Intersection / union for each set of words in any given two lists python in a for loop-CodePudding

I'm trying to define Score as the intersection / union for each set of words in any given two lists. I understand that union and intersections are only available for set type of container and I've struggled so bad to be able to set it right but haven't been able to, could someone please help?

corpus = [
    ["i","did","not","like","the","service"],
    ["the","service","was","ok"],
    ["i","was","ignored","when","i","asked","for","service"]
]
tags = ["a","b","c"]
dct_keys = {
    "a":1,
    "b":2,
    "c":3
}
corpus_tags = list(zip(corpus,tags))

from itertools import combinations
my_keys = list(combinations(tags, 2))

goal_dct = {}
for i in range(len(my_keys)):
    goal_dct[(my_keys[i])] = {"id_alpha":(dct_keys[my_keys[i][0]]),
                             "id_beta"  :(dct_keys[my_keys[i][1]]),
                             "socore" : (len(set1&set3))/(len(set1|set3))} # THIS IS WHAT I'M TRYING TO ACHIEVE HERE
print(goal_dct)

This is what I'm trying to define as score, to set the example:

set1 = {"i","did","not","like","the","service"}
set2 = {"the","service","was","ok"}
set3 = {"i","was","ignored","when","i","asked","for","service"}
(len(set1&set3))/(len(set1|set3))

CodePudding user response：

This does not do what you think it does:

(len(set1)&len(set3))/(len(set1)|len(set3))

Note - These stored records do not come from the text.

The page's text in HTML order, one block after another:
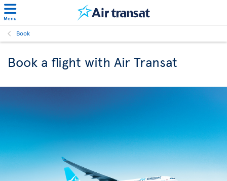
Menu
Book
Book a flight with Air Transat
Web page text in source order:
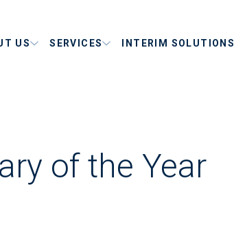
US SERVICES INTERIM SOLUTIONS
of the Year
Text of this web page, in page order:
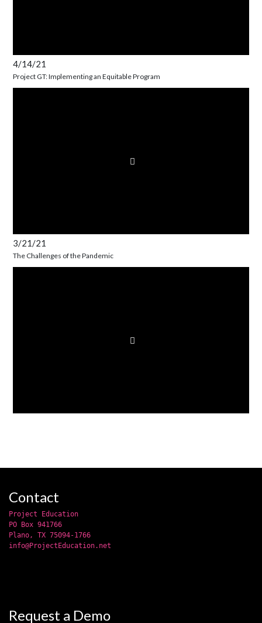
4/14/21
Project GT: Implementing an Equitable Program
3/21/21
The Challenges of the Pandemic
Contact
Project Education
PO Box 941766
Plano, TX 75094-1766
info@ProjectEducation.net
Request a Demo
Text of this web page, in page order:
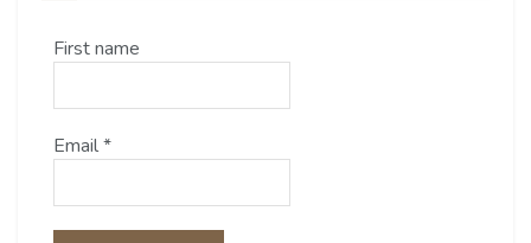
First name
Email*
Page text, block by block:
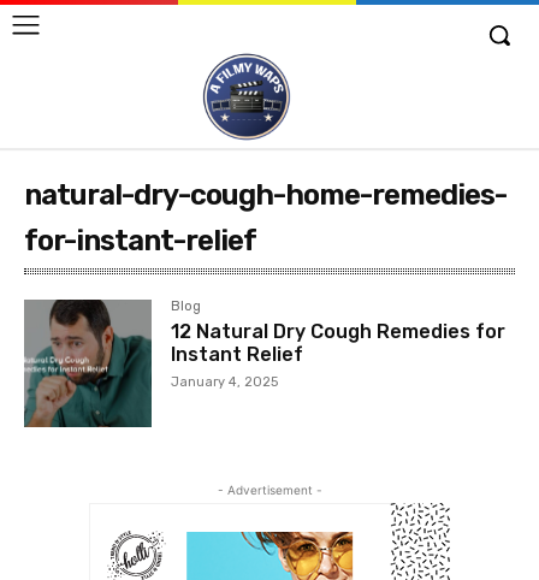
natural-dry-cough-home-remedies-
for-instant-relief
Blog
12 Natural Dry Cough Remedies for
Instant Relief
January 4, 2025
- Advertisement -
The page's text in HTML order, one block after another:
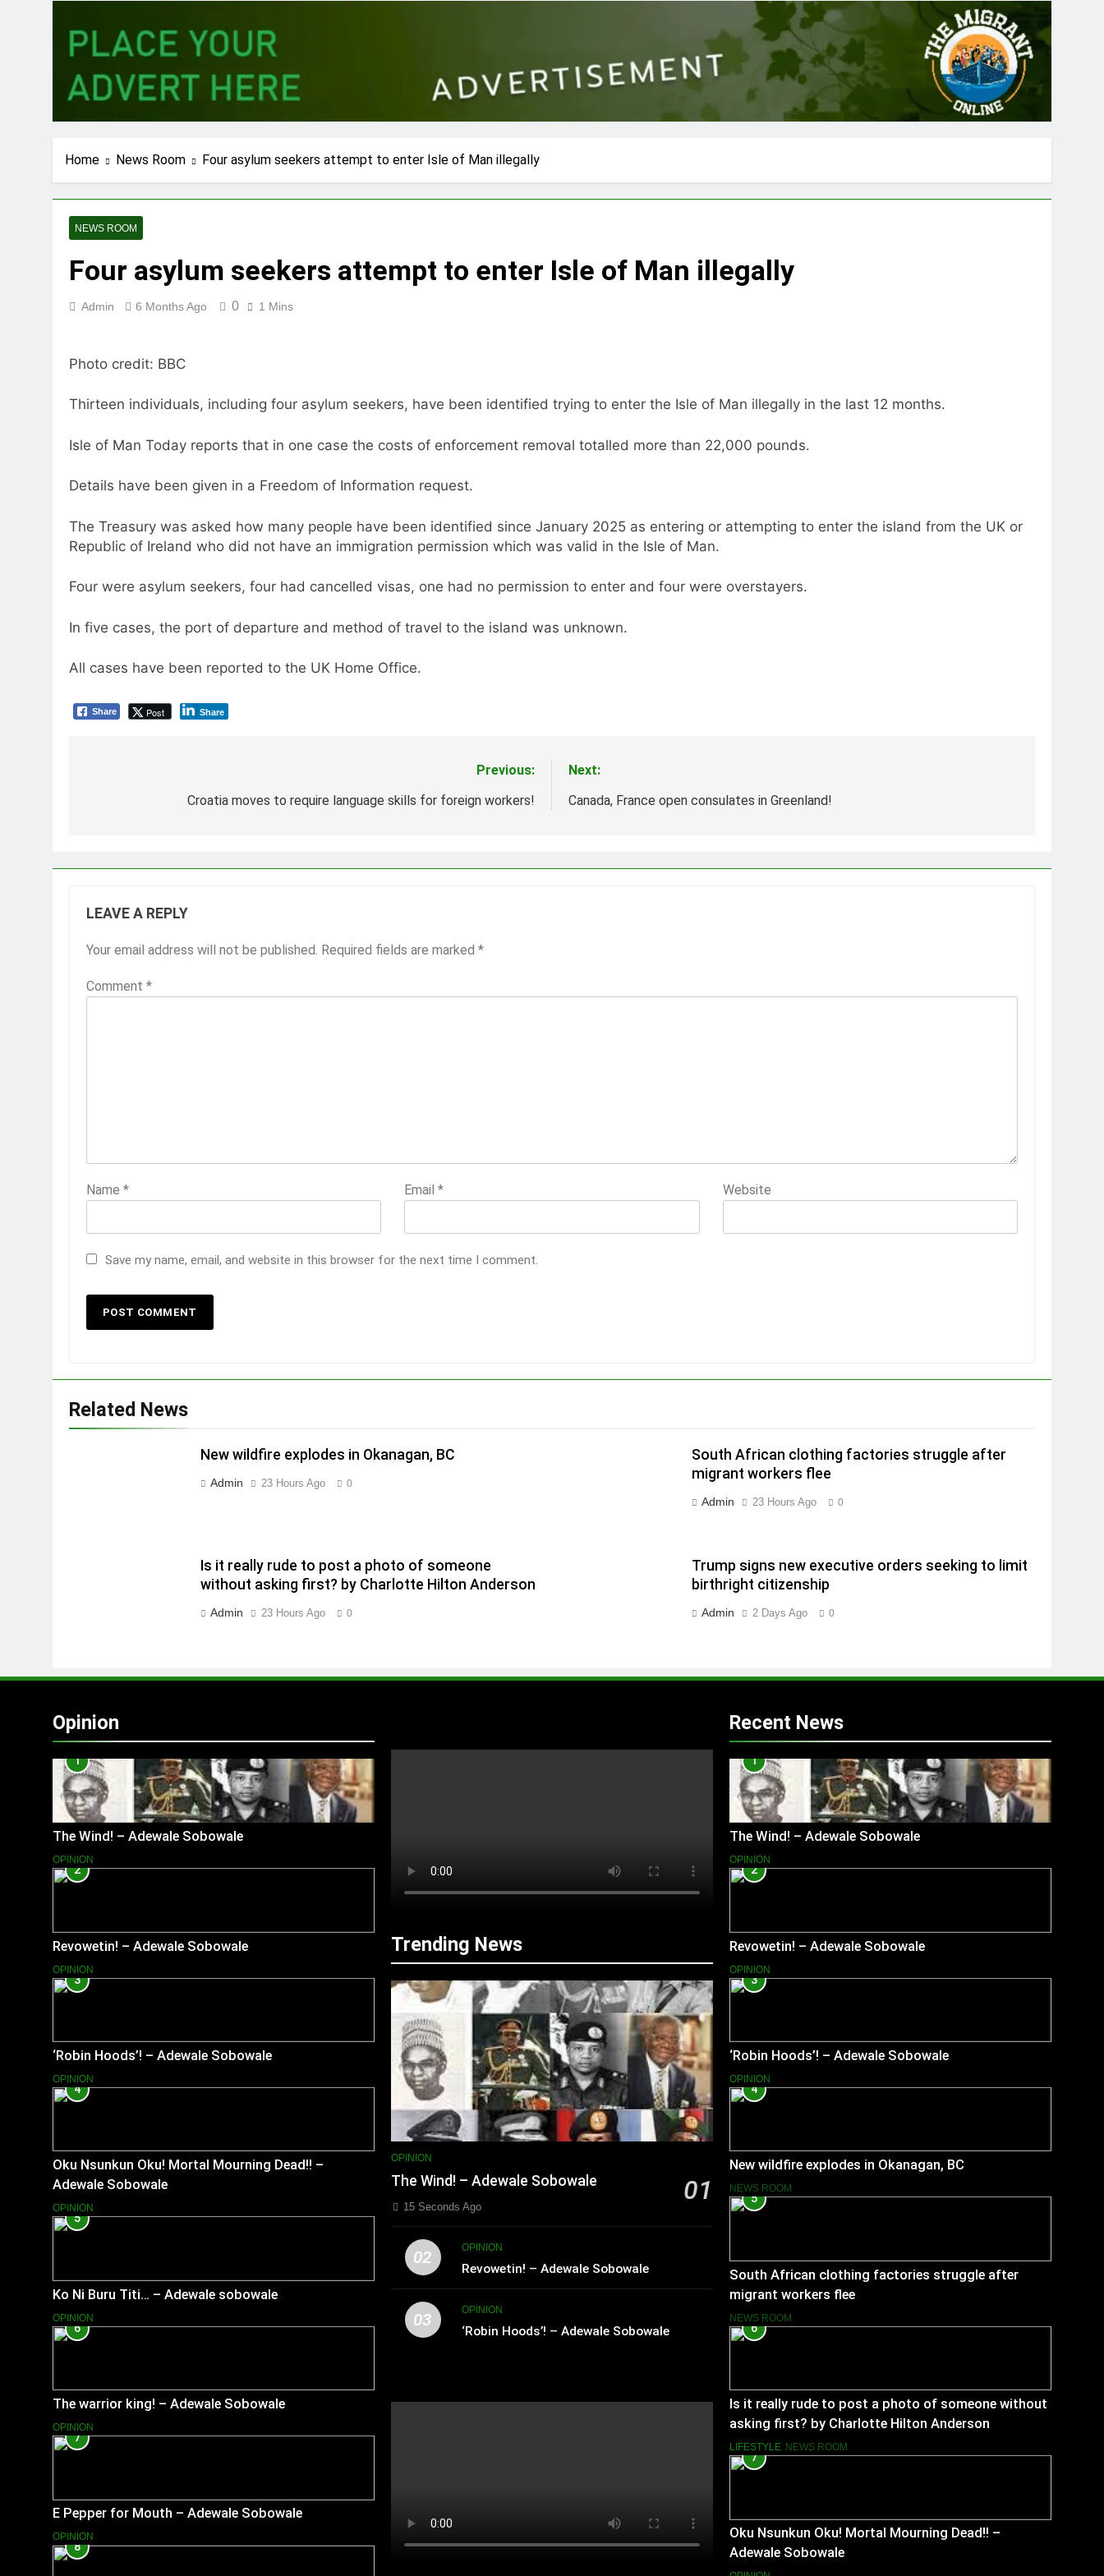
Home News Room Four asylum seekers attempt to enter Isle of Man illegally
NEWS ROOM
Four asylum seekers attempt to enter Isle of Man illegally
Admin 6 Months Ago 0 1 Mins
Photo credit: BBC
Thirteen individuals, including four asylum seekers, have been identified trying to enter the Isle of Man illegally in the last 12 months.
Isle of Man Today reports that in one case the costs of enforcement removal totalled more than 22,000 pounds.
Details have been given in a Freedom of Information request.
The Treasury was asked how many people have been identified since January 2025 as entering or attempting to enter the island from the UK or
Republic of Ireland who did not have an immigration permission which was valid in the Isle of Man.
Four were asylum seekers, four had cancelled visas, one had no permission to enter and four were overstayers.
In five cases, the port of departure and method of travel to the island was unknown.
All cases have been reported to the UK Home Office.
Share Post Share
Previous:
Croatia moves to require language skills for foreign workers!
Next:
Canada, France open consulates in Greenland!
LEAVE A REPLY
Your email address will not be published. Required fields are marked *
Comment *
Name * Email* Website
Save my name, email, and website in this browser for the next time I comment.
Related News
New wildfire explodes in Okanagan, BC
Admin 23 Hours Ago 0
South African clothing factories struggle after
migrant workers flee
Admin 23 Hours Ago 0
Is it really rude to post a photo of someone
without asking first? by Charlotte Hilton Anderson
Admin 23 Hours Ago 0
Trump signs new executive orders seeking to limit
birthright citizenship
Admin 2 Days Ago 0
Opinion
1
The Wind! – Adewale Sobowale
OPINION
2
Revowetin! – Adewale Sobowale
OPINION
3
‘Robin Hoods’! – Adewale Sobowale
OPINION
4
Oku Nsunkun Oku! Mortal Mourning Dead!! –
Adewale Sobowale
OPINION
5
Ko Ni Buru Titi… – Adewale sobowale
OPINION
6
The warrior king! – Adewale Sobowale
OPINION
7
E Pepper for Mouth – Adewale Sobowale
OPINION
8
Trending News
OPINION
The Wind! – Adewale Sobowale 01
15 Seconds Ago
02 OPINION
Revowetin! – Adewale Sobowale
03 OPINION
‘Robin Hoods’! – Adewale Sobowale
Recent News
1
The Wind! – Adewale Sobowale
OPINION
2
Revowetin! – Adewale Sobowale
OPINION
3
‘Robin Hoods’! – Adewale Sobowale
OPINION
4
New wildfire explodes in Okanagan, BC
NEWS ROOM
5
South African clothing factories struggle after
migrant workers flee
NEWS ROOM
6
Is it really rude to post a photo of someone without
asking first? by Charlotte Hilton Anderson
LIFESTYLE NEWS ROOM
7
Oku Nsunkun Oku! Mortal Mourning Dead!! –
Adewale Sobowale

len returns an int. You can use the & and | operators on ints, but it does bitwise operations, which is not what you're looking for. Instead, you want to use those operators on the sets, and then take the len of those resulting sets:

len(set1 & set3)/len(set1 | set3)

So a function that produces the score for any two lists of strings (sentences) would look like:

def score(s1: list[str], s2: list[str]) -> float:
    set1, set2 = set(s1), set(s2)
    return len(set1 & set2) / len(set1 | set2)

and you can use this to build scores for all the combinations in corpus:

from itertools import combinations
from string import ascii_lowercase

corpus = [
    ["i","did","not","like","the","service"],
    ["the","service","was","ok"],
    ["i","was","ignored","when","i","asked","for","service"]
]
tagged_corpus = dict(zip(ascii_lowercase, corpus))

def score(s1: list[str], s2: list[str]) -> float:
    set1, set2 = set(s1), set(s2)
    return len(set1 & set2) / len(set1 | set2)

goal = {
    (a, b): score(tagged_corpus[a], tagged_corpus[b])
    for a, b in combinations(tagged_corpus, 2)
}

print(goal)  
# ('a', 'b'): 0.25, 
# ('a', 'c'): 0.18181818181818182, 
# ('b', 'c'): 0.2222222222222222}

CodePudding user response：

Make sets from your lists.

set1 = set(some_list)
set2 = set(other_list)
common_items = set1.intersection(set2)